[Stored items from a collection]
========
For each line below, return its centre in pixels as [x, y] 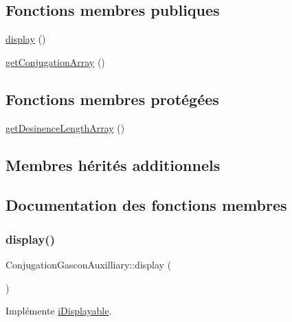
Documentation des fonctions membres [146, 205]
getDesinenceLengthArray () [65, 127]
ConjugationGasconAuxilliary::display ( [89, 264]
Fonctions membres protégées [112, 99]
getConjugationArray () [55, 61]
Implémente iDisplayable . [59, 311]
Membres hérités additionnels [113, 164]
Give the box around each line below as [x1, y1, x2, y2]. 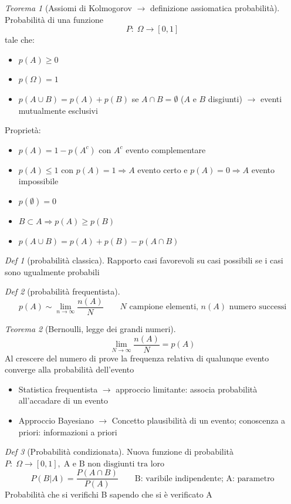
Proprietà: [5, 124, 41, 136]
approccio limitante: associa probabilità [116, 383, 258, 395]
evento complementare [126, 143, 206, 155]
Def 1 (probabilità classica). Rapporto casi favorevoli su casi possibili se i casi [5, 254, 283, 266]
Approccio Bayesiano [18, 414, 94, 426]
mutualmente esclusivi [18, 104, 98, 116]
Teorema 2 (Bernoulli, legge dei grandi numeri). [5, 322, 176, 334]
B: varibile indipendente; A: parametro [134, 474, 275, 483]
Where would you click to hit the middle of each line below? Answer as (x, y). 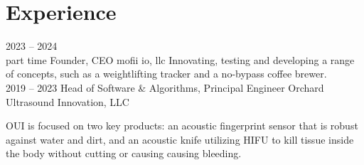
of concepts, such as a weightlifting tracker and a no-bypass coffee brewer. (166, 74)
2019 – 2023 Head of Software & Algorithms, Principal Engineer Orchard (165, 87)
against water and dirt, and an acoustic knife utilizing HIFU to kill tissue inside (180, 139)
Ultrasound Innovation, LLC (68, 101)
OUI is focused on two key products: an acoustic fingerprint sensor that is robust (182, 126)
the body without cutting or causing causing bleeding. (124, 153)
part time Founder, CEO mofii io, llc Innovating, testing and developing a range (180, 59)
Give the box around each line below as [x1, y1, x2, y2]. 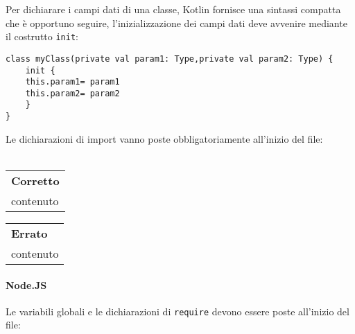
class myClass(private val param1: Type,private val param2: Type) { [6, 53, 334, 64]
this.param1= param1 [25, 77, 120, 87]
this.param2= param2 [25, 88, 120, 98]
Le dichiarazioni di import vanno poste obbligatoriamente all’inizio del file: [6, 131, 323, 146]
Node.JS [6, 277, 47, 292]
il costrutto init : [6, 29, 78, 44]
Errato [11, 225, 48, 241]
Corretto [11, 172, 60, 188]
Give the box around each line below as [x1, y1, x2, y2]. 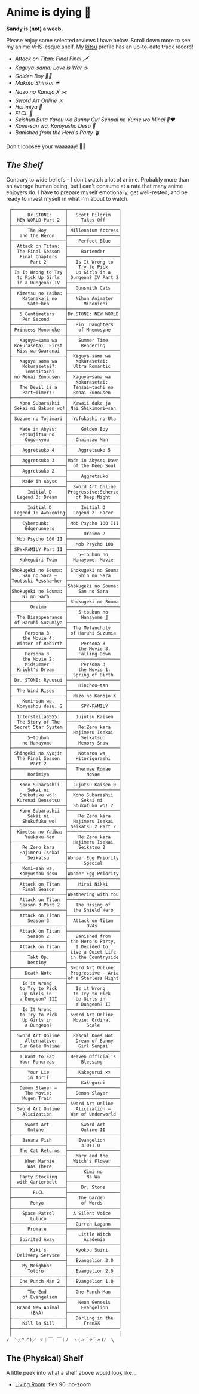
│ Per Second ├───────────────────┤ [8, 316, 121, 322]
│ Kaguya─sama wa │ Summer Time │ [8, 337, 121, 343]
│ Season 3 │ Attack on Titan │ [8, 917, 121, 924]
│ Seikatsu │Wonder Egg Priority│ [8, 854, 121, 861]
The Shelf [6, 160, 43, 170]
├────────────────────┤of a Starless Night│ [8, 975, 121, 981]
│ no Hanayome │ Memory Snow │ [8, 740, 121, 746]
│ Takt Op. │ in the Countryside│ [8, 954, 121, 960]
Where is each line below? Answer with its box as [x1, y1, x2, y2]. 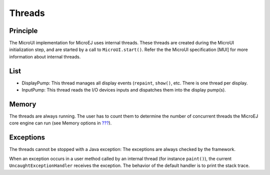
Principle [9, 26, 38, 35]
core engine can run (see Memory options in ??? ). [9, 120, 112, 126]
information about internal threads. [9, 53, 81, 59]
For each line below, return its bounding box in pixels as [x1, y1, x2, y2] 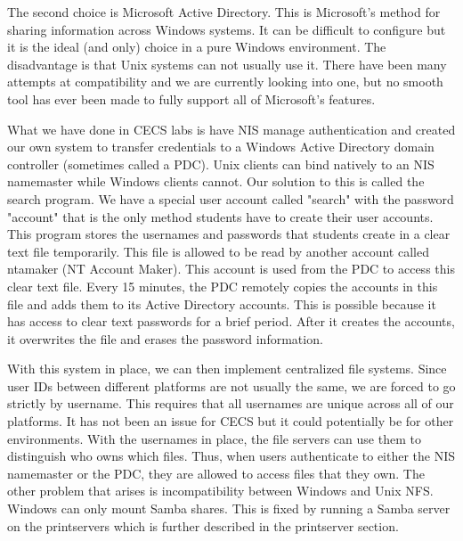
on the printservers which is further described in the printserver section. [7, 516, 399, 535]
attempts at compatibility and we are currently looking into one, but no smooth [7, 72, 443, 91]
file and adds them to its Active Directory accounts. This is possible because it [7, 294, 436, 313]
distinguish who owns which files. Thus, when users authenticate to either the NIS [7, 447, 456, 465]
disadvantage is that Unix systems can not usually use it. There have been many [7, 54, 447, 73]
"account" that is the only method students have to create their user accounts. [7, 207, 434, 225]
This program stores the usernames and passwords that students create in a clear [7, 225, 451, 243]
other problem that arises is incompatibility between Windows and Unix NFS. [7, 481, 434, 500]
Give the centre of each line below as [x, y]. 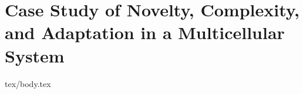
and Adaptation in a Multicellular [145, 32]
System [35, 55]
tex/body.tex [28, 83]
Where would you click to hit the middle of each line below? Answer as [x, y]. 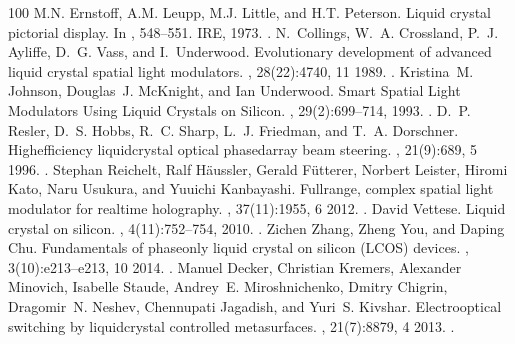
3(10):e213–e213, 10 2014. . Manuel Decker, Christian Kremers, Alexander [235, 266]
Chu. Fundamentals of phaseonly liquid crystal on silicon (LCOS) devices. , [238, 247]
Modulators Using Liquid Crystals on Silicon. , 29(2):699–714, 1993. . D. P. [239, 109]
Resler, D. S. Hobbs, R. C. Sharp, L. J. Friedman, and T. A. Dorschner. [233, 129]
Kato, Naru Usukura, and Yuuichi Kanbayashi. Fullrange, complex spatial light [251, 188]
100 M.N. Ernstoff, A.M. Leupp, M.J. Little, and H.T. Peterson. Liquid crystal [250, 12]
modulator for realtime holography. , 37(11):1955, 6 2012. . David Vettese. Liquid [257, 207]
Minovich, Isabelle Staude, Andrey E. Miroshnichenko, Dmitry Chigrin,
========
■ TASK INSTRUCTIONS
From the records above, copy exactly the lines starting at the one with "Fonctions membres protégées [112, 99]" and ending at the one with "Proprietà: [5, 124, 41, 136]", and no others. Pictures stay out.

■ SOLUTION
Fonctions membres protégées [112, 99]
getConjugationArray () [55, 61]
Implémente iDisplayable . [59, 311]
Membres hérités additionnels [113, 164]
Give the box around each line below as [x1, y1, x2, y2]. 
Proprietà: [5, 124, 41, 136]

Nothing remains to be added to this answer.